Exactly the lines from the first line of the records to the line holding "centre for data-driven" should be duplicated, and nothing more; pictures stay out.

INPUT RECORDS START

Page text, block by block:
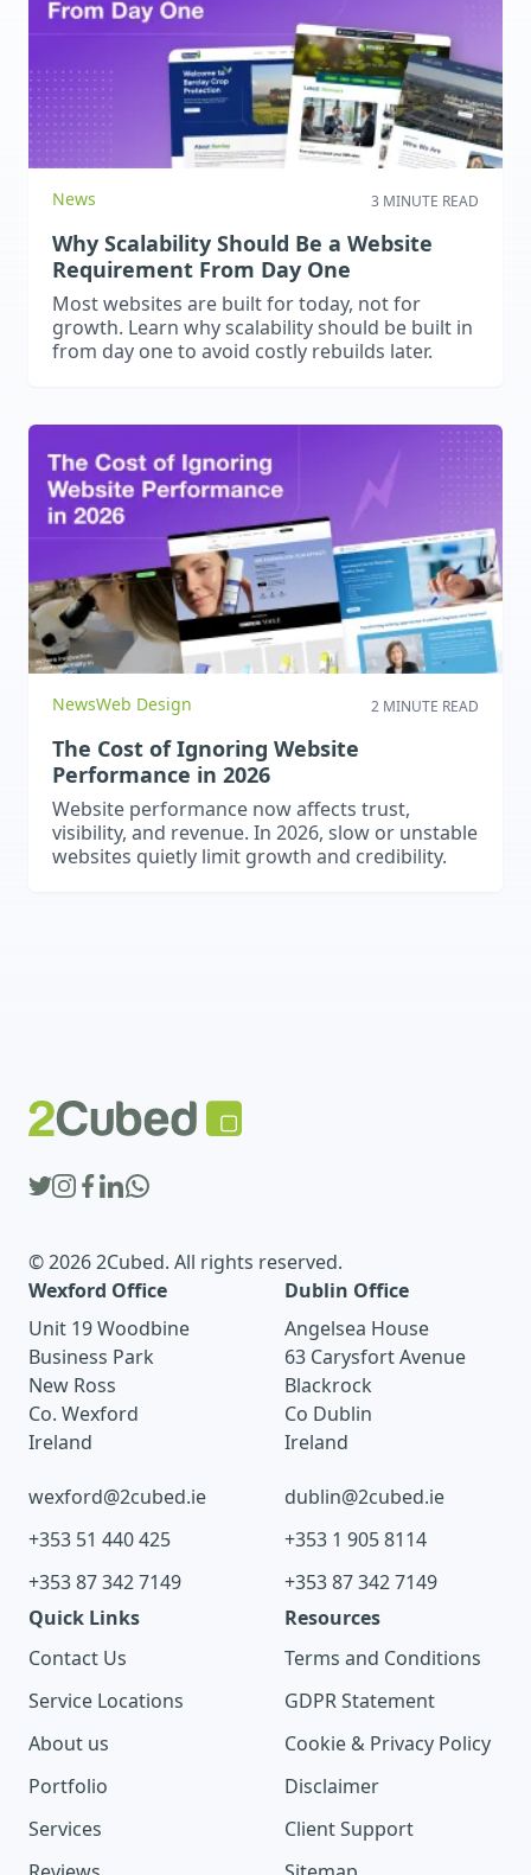
News 3 MINUTE READ
Why Scalability Should Be a Website
Requirement From Day One
Most websites are built for today, not for
growth. Learn why scalability should be built in
from day one to avoid costly rebuilds later.
NewsWeb Design 2 MINUTE READ
The Cost of Ignoring Website
Performance in 2026
Website performance now affects trust,
visibility, and revenue. In 2026, slow or unstable
websites quietly limit growth and credibility.
© 2026 2Cubed. All rights reserved.
Wexford Office
Unit 19 Woodbine
Business Park
New Ross
Co. Wexford
Ireland
wexford@2cubed.ie
+353 51 440 425
+353 87 342 7149
Dublin Office
Angelsea House
63 Carysfort Avenue
Blackrock
Co Dublin
Ireland
dublin@2cubed.ie
+353 1 905 8114
+353 87 342 7149
Quick Links
Contact Us
Service Locations
About us
Portfolio
Services
Resources
Terms and Conditions
GDPR Statement
Cookie & Privacy Policy
Disclaimer
Client Support
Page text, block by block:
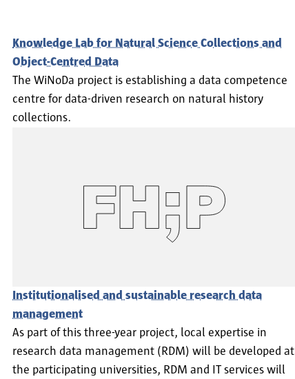
Knowledge Lab for Natural Science Collections and
Object-Centred Data
The WiNoDa project is establishing a data competence
centre for data-driven research on natural history
collections.
Institutionalised and sustainable research data
management
As part of this three-year project, local expertise in
research data management (RDM) will be developed at
the participating universities, RDM and IT services will
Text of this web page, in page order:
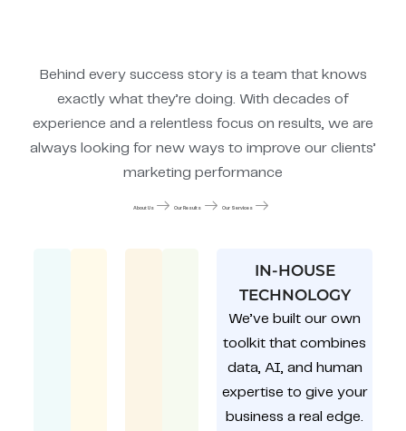
Behind every success story is a team that knows
exactly what they’re doing. With decades of
experience and a relentless focus on results, we are
always looking for new ways to improve our clients’
marketing performance
About Us Our Results Our Services
IN-HOUSE
TECHNOLOGY
We’ve built our own
toolkit that combines
data, AI, and human
expertise to give your
business a real edge.
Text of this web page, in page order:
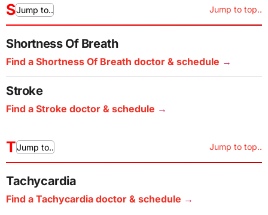
SJump to.. Jump to top..
Shortness Of Breath
Find a Shortness Of Breath doctor & schedule
Stroke
Find a Stroke doctor & schedule
TJump to.. Jump to top..
Tachycardia
Find a Tachycardia doctor & schedule
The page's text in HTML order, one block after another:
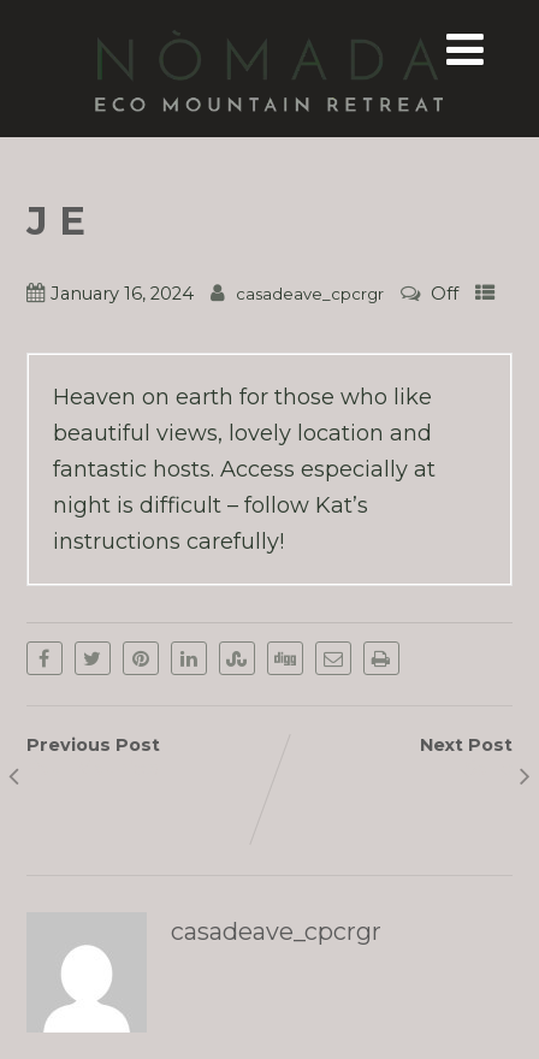
J E
January 16, 2024 casadeave_cpcrgr Off
Heaven on earth for those who like
beautiful views, lovely location and
fantastic hosts. Access especially at
night is difficult – follow Kat’s
instructions carefully!
Previous Post Next Post
casadeave_cpcrgr
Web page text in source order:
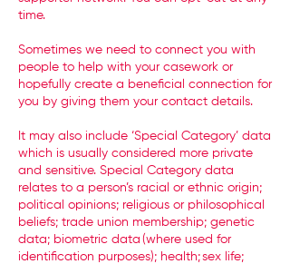
time.
Sometimes we need to connect you with
people to help with your casework or
hopefully create a beneficial connection for
you by giving them your contact details.
It may also include ‘Special Category’ data
which is usually considered more private
and sensitive. Special Category data
relates to a person’s racial or ethnic origin;
political opinions; religious or philosophical
beliefs; trade union membership; genetic
data; biometric data (where used for
identification purposes); health; sex life;
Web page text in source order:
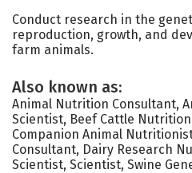
Conduct research in the
reproduction, growth, and
farm animals.
Also known as:
Animal Nutrition Consultant,
Scientist, Beef Cattle
Companion Animal
Consultant, Dairy Research
Scientist, Scientist, Swine
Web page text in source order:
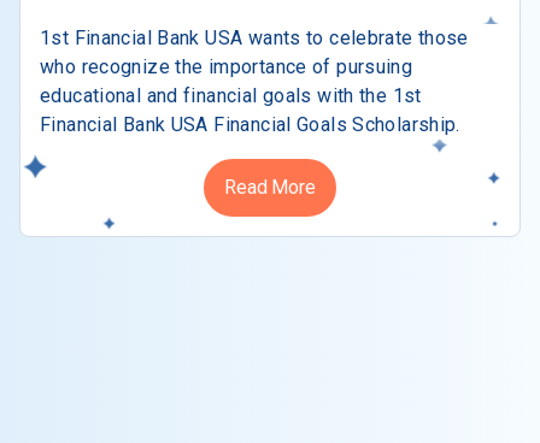
1st Financial Bank USA wants to celebrate those
who recognize the importance of pursuing
educational and financial goals with the 1st
Financial Bank USA Financial Goals Scholarship.
Read More
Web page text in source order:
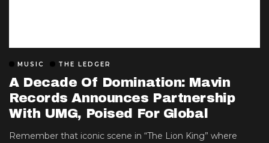
MUSIC THE LEDGER
A Decade Of Domination: Mavin
Records Announces Partnership
With UMG, Poised For Global
Expansion
Remember that iconic scene in “The Lion King” where
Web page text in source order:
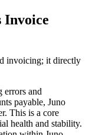
Invoice
invoicing; it directly
and
payable, Juno
This is a core
health and stability.
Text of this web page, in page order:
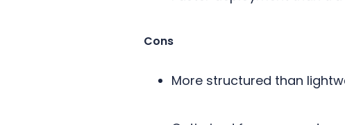
Cons
More structured than
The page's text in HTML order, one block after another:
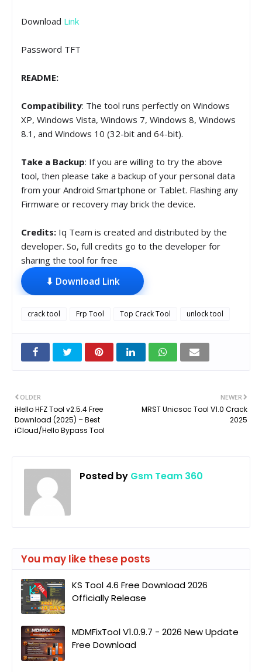
Download Link
Password TFT
README:
Compatibility: The tool runs perfectly on Windows
XP, Windows Vista, Windows 7, Windows 8, Windows
8.1, and Windows 10 (32-bit and 64-bit).
Take a Backup: If you are willing to try the above
tool, then please take a backup of your personal data
from your Android Smartphone or Tablet. Flashing any
Firmware or recovery may brick the device.
Credits: Iq Team is created and distributed by the
developer. So, full credits go to the developer for
sharing the tool for free
⬇ Download Link
crack tool Frp Tool Top Crack Tool unlock tool
NEWER
MRST Unicsoc Tool V1.0 Crack
2025
OLDER
iHello HFZ Tool v2.5.4 Free
Download (2025) – Best
iCloud/Hello Bypass Tool
Posted by Gsm Team 360
You may like these posts
KS Tool 4.6 Free Download 2026
Officially Release
MDMFixTool V1.0.9.7 - 2026 New Update
Free Download
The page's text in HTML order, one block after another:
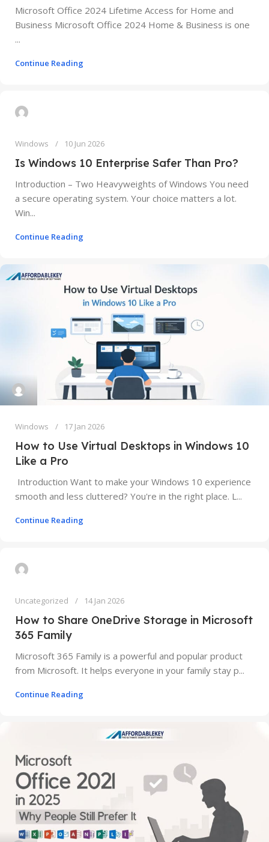
Microsoft Office 2024 Lifetime Access for Home and
Business Microsoft Office 2024 Home & Business is one
...
Continue Reading
Windows 10 Jun 2026
Is Windows 10 Enterprise Safer Than Pro?
Introduction – Two Heavyweights of Windows You need
a secure operating system. Your choice matters a lot.
Win...
Continue Reading
Windows 17 Jan 2026
How to Use Virtual Desktops in Windows 10
Like a Pro
Introduction Want to make your Windows 10 experience
smooth and less cluttered? You're in the right place. L...
Continue Reading
Uncategorized 14 Jan 2026
How to Share OneDrive Storage in Microsoft
365 Family
Microsoft 365 Family is a powerful and popular product
from Microsoft. It helps everyone in your family stay p...
Continue Reading
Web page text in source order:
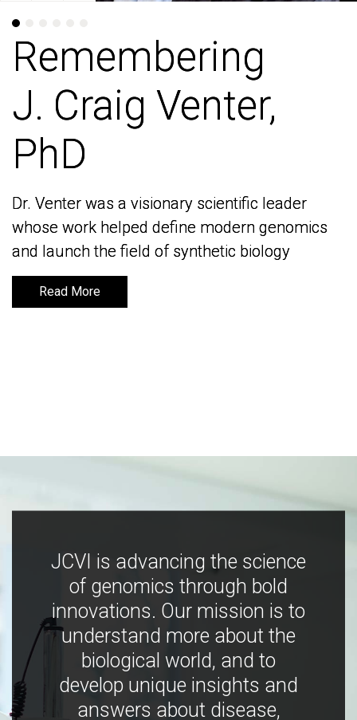
Remembering
J. Craig Venter,
PhD
Dr. Venter was a visionary scientific leader
whose work helped define modern genomics
and launch the field of synthetic biology
Read More
Remembering
J. Craig Venter,
PhD
Dr. Venter was a visionary scientific leader
whose work helped define modern genomics
and launch the field of synthetic biology
Read More
JCVI is advancing the science
of genomics through bold
innovations. Our mission is to
understand more about the
biological world, and to
develop unique insights and
answers about disease,
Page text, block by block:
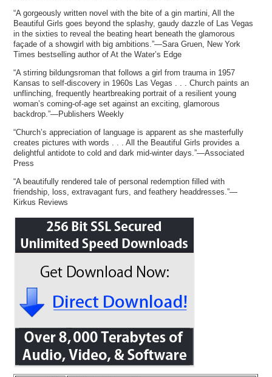
“A gorgeously written novel with the bite of a gin martini, All the
Beautiful Girls goes beyond the splashy, gaudy dazzle of Las Vegas
in the sixties to reveal the beating heart beneath the glamorous
façade of a showgirl with big ambitions.”—Sara Gruen, New York
Times bestselling author of At the Water’s Edge
“A stirring bildungsroman that follows a girl from trauma in 1957
Kansas to self-discovery in 1960s Las Vegas . . . Church paints an
unflinching, frequently heartbreaking portrait of a resilient young
woman’s coming-of-age set against an exciting, glamorous
backdrop.”—Publishers Weekly
“Church’s appreciation of language is apparent as she masterfully
creates pictures with words . . . All the Beautiful Girls provides a
delightful antidote to cold and dark mid-winter days.”—Associated
Press
“A beautifully rendered tale of personal redemption filled with
friendship, loss, extravagant furs, and feathery headdresses.”—
Kirkus Reviews
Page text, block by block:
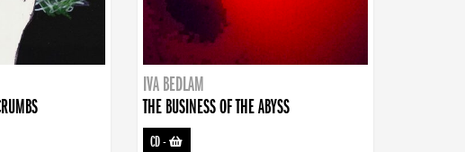
IVA BEDLAM
THE BUSINESS OF THE ABYSS
CD-
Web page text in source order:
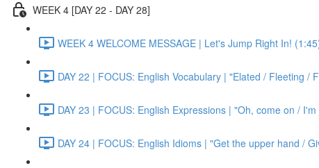
WEEK 4 [DAY 22 - DAY 28]
WEEK 4 WELCOME MESSAGE | Let's Jump Right In!
DAY 22 | FOCUS: English Vocabulary | "Elated / Fleeting /
DAY 23 | FOCUS: English Expressions | "Oh, come on /
DAY 24 | FOCUS: English Idioms | "Get the upper hand /

INPUT RECORDS END

→ **TASK RESULT**:
Page text, block by block:
News 3 MINUTE READ
Why Scalability Should Be a Website
Requirement From Day One
Most websites are built for today, not for
growth. Learn why scalability should be built in
from day one to avoid costly rebuilds later.
NewsWeb Design 2 MINUTE READ
The Cost of Ignoring Website
Performance in 2026
Website performance now affects trust,
visibility, and revenue. In 2026, slow or unstable
websites quietly limit growth and credibility.
© 2026 2Cubed. All rights reserved.
Wexford Office
Unit 19 Woodbine
Business Park
New Ross
Co. Wexford
Ireland
wexford@2cubed.ie
+353 51 440 425
+353 87 342 7149
Dublin Office
Angelsea House
63 Carysfort Avenue
Blackrock
Co Dublin
Ireland
dublin@2cubed.ie
+353 1 905 8114
+353 87 342 7149
Quick Links
Contact Us
Service Locations
About us
Portfolio
Services
Resources
Terms and Conditions
GDPR Statement
Cookie & Privacy Policy
Disclaimer
Client Support
Page text, block by block:
Knowledge Lab for Natural Science Collections and
Object-Centred Data
The WiNoDa project is establishing a data competence
centre for data-driven research on natural history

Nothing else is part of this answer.